CONDENAÇÃO ANTECIPADA
A imprensa, satisfeita com a repercussão comercial do seu sensacionalismo que embriaga o populacho - como se a morte da menina Isabela tivesse sido o único crime ocorrido na cidade de São Paulo nos últimos anos - já condenou o casal Nardoni. E a Justiça, que tem dobradiça na coluna dorsal, mandando às favas os princípios constitucionais, o direito e a ordem processual, disse amén.
Noticia-se que o juiz de primeiro grau, ao decretar a prisão preventiva do referido casal, o fez porque haveria “sérios indícios de crueldade e insensibilidade”.
Ora, nem a crueldade, nem a insensibilidade figuram, no art. 312 do Código Penal, como circunstâncias que autorizem a prisão preventiva.

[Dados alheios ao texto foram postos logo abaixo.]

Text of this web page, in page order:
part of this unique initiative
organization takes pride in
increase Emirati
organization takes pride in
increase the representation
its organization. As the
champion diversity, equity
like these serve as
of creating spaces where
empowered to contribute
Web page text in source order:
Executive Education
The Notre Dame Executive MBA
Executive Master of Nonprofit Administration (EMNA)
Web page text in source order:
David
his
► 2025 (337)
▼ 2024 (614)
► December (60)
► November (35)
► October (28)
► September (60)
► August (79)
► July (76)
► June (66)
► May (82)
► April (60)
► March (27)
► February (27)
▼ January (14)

Assim reza o mencionado dispositivo:
A prisão preventiva poderá ser decretada como garantia da ordem pública, da ordem econômica, por conveniência da instrução criminal, ou para assegurar a aplicação da lei penal, quando houver prova da existência do crime e indício suficiente de autoria.

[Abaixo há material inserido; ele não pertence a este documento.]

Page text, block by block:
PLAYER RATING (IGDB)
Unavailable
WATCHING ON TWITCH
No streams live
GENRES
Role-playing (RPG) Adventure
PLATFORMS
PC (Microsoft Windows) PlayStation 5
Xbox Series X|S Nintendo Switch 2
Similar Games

Não se pode admitir que o juiz não conheça o Código de Processo Penal e muito menos a Constituição Federal que assegura, no art. 5º, LVII:
ninguém será considerado culpado até o trânsito em julgado da sentença penal condenatória.
A crueldade e a insensibilidade são circunstâncias que dizem respeito ao mérito, isto é, assegurada a existência do delito e estando certa a autoria, cuida-se de examinar as circunstâncias que implicarão, por exemplo, a qualificação do crime.

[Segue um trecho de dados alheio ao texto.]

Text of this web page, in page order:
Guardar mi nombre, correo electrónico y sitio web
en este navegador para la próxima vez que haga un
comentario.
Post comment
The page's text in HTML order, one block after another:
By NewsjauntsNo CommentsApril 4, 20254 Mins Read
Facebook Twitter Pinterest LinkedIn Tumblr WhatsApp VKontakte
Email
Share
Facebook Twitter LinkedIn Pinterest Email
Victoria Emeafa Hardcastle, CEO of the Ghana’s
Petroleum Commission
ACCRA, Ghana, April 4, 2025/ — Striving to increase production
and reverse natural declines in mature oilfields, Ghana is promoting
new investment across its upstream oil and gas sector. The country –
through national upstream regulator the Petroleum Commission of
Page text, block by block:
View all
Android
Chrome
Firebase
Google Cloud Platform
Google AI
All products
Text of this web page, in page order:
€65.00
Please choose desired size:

Se um magistrado atalha todos os caminhos do processo e decreta a prisão preventiva em razão de circunstâncias do mérito, como se já tivesse sido julgado o casal, para que serve o Direito? Merece o nome de ciência o Direito, se o homem pode julgar simplesmente porque lhe puseram na mão a força do poder, sem extirpar seus defeitos e fraquezas?
Mas, a decisão do juiz aponta para algo que é de deixar apreensiva toda a população brasileira: a influência do poder da imprensa até na consciência dos magistrados.
Para mostrar a sua independência e sua cultura jurídica, deveria o juiz ter se valido exclusivamente da norma legal para decretar a prisão preventiva e não ter buscado nos seus sentimentos, provocados pelo sensacionalismo da imprensa, razões de que a lei não cogita no instituto da prisão preventiva.
Não conheço o inteiro teor do despacho, que pode até estar bem fundamentado. Mas me louvo na matéria da imprensa, segundo a qual a decisão do juiz apenas desnuda o ser humano, sem mostrar a frieza da toga, e verte suscetibilidades, bem ao gosto de quem só quer vender notícia.